Le Conseil d'Etat a rejeté les recours des associations et des collectivités contre la ligne THT Cotentin-Maine. A cette occasion, il précise de quelle manière il contrôle le respect du principe de précaution dans ce type d'affaires.

Gouvernance  |    |  Laurent Radisson  |  Actu-Environnement.com

Par une décision du 12 avril 2013, le Conseil d'Etat a rejeté les requêtes de plusieurs associations et collectivités locales visant à faire annuler l'arrêté ministériel du 25 juin 2010 qui déclarait d'utilité publique les travaux de création de la ligne à très haute tension (THT) "Cotentin-Maine". Cette ligne, d'une longueur de 163 km et traversant 64 communes, est destinée à acheminer l'électricité qui sera produite par le futur réacteur EPR de Flamanville (Manche).
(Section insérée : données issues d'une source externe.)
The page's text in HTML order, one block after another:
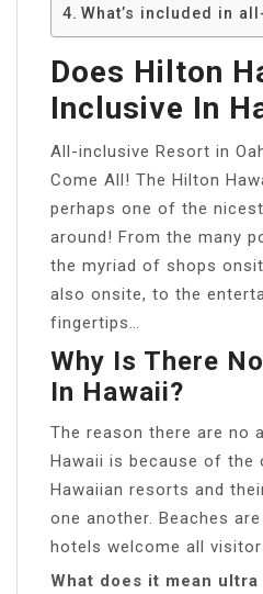
What’s included in
Does Hilton
Inclusive In
All-inclusive Resort in
Come All! The Hilton
perhaps one of the
around! From the many
the myriad of shops
also onsite, to the
fingertips…
Why Is There
In Hawaii?
The reason there are no
Hawaii is because of the
Hawaiian resorts and
one another. Beaches
hotels welcome all
What does it mean
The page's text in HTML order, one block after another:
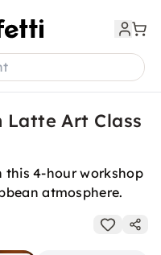
Latte Art Class
this 4-hour workshop
atmosphere.
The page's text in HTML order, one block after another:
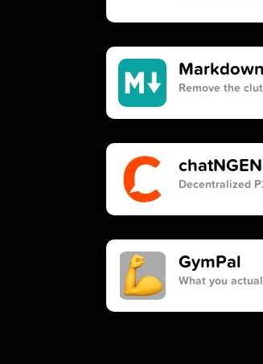
Remove the
chatNGEN
Decentralized
GymPal
What you
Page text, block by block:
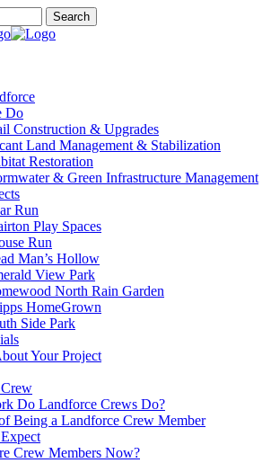
Do
Construction & Upgrades
Land Management & Stabilization
Restoration
& Green Infrastructure Management
Run
Play Spaces
Run
Man’s Hollow
View Park
North Rain Garden
HomeGrown
Side Park
Your Project
Do Landforce Crews Do?
Being a Landforce Crew Member
Crew Members Now?
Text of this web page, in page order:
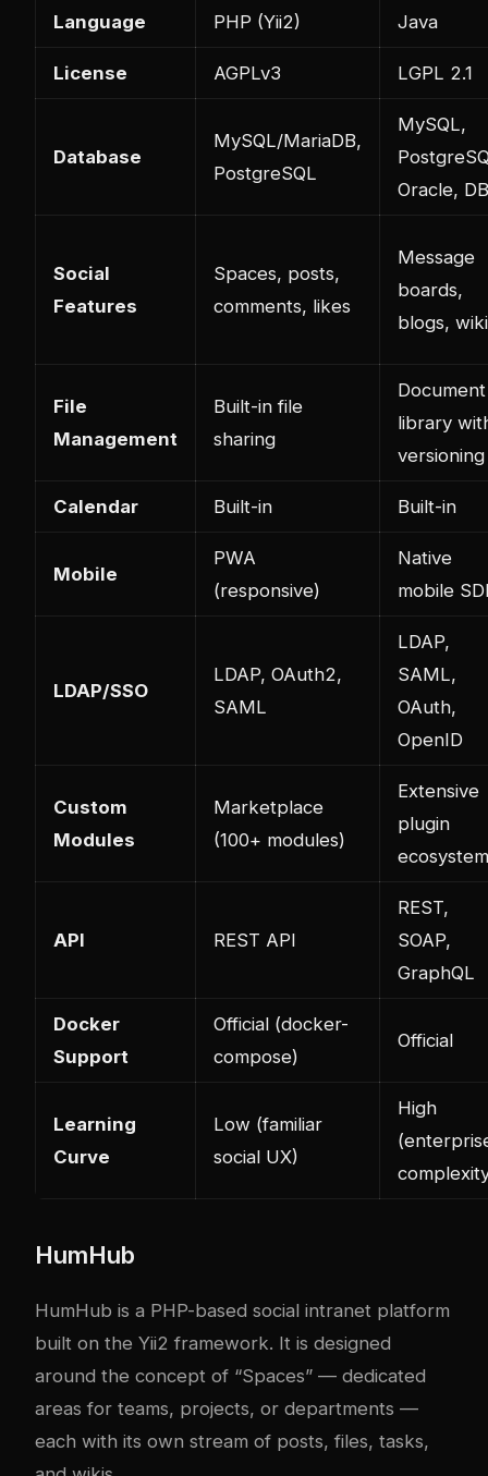
Language PHP (Yii2) Java
License AGPLv3 LGPL 2.1
Database
MySQL/MariaDB,
PostgreSQL
MySQL,
Oracle,
Social
Features
Spaces, posts,
comments, likes
Message
boards,
blogs,
File
Management
Built-in file
sharing
Document
library
versioning
Calendar Built-in Built-in
Mobile
PWA
(responsive)
Native
mobile
LDAP/SSO
LDAP, OAuth2,
SAML
LDAP,
SAML,
OAuth,
OpenID
Custom
Modules
Marketplace
(100+ modules)
Extensive
plugin
ecosystem
API REST API
REST,
SOAP,
GraphQL
Docker
Support
Official (docker-
compose)
Official
Learning
Curve
Low (familiar
social UX)
High
HumHub
HumHub is a PHP-based social intranet platform
built on the Yii2 framework. It is designed
around the concept of “Spaces” — dedicated
areas for teams, projects, or departments —
each with its own stream of posts, files, tasks,
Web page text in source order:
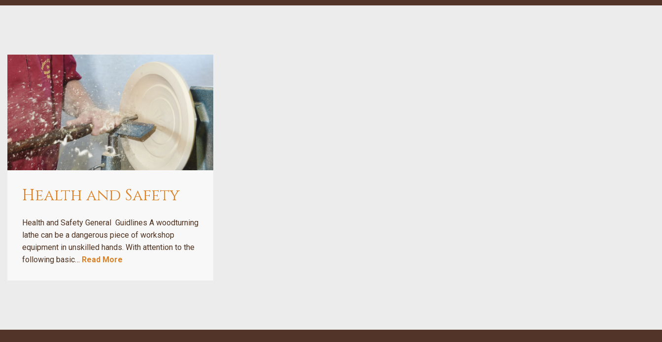
Health and Safety
Health and Safety General Guidlines A woodturning
lathe can be a dangerous piece of workshop
equipment in unskilled hands. With attention to the
following basic… Read More
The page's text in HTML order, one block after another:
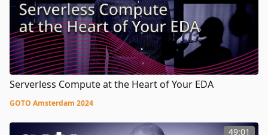
Serverless Compute at the Heart of Your EDA
GOTO Amsterdam 2024
49:01
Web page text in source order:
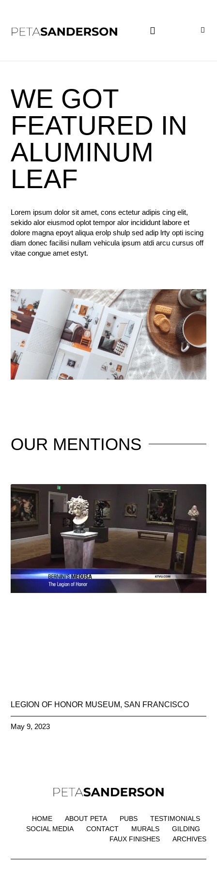
WE GOT
FEATURED IN
ALUMINUM
LEAF
Lorem ipsum dolor sit amet, cons ectetur adipis cing elit,
sekido alor eiusmod oplot tempor alor incididunt labore et
dolore magna epoyt aliqua erolp shulp sed adip lrty opti iscing
diam donec facilisi nullam vehicula ipsum atdi arcu cursus off
vitae congue amet estyt.
OUR MENTIONS
LEGION OF HONOR MUSEUM, SAN FRANCISCO
May 9, 2023
HOME ABOUT PETA PUBS
TESTIMONIALS
SOCIAL MEDIA
CONTACT MURALS
GILDING
FAUX FINISHES
ARCHIVES
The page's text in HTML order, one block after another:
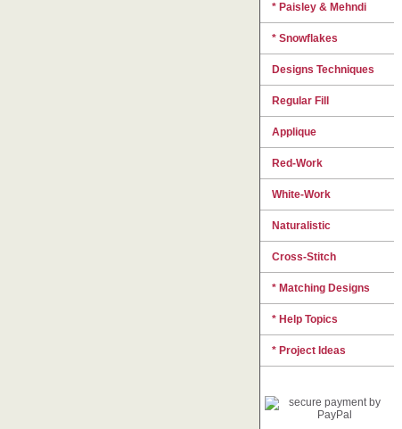
* Paisley & Mehndi
* Snowflakes
Designs Techniques
Regular Fill
Applique
Red-Work
White-Work
Naturalistic
Cross-Stitch
* Matching Designs
* Help Topics
* Project Ideas
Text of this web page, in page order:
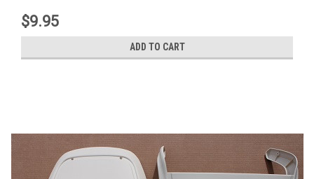
$9.95
ADD TO CART
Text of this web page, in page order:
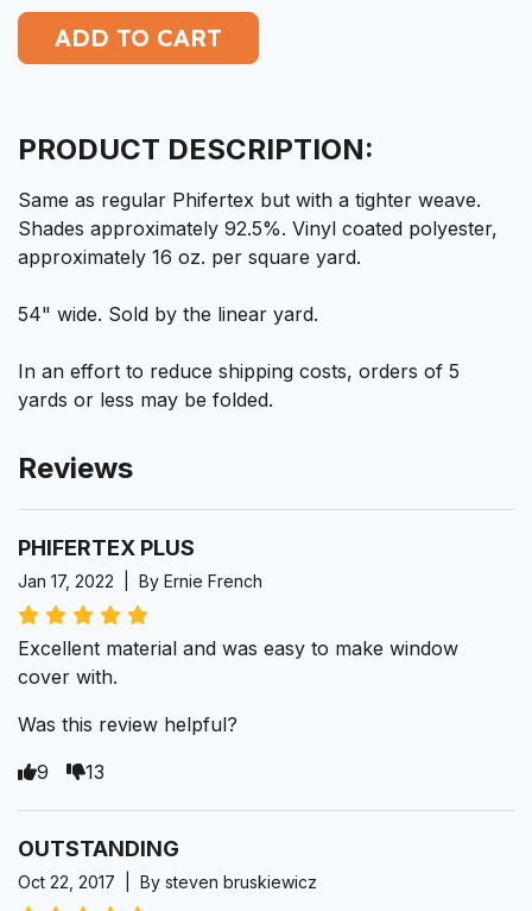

Les requérantes soutenaient que le respect du principe de précaution empêchait la réalisation de la ligne THT en raison des risques que l'opération faisait peser sur la santé des riverains.

Au-delà de l'intérêt de la décision pour le litige en cause, cette dernière affine la jurisprudence de la Haute juridiction administrative en ce qui concerne les modalités de contrôle du respect du principe de précaution par les actes déclaratifs d'utilité publique.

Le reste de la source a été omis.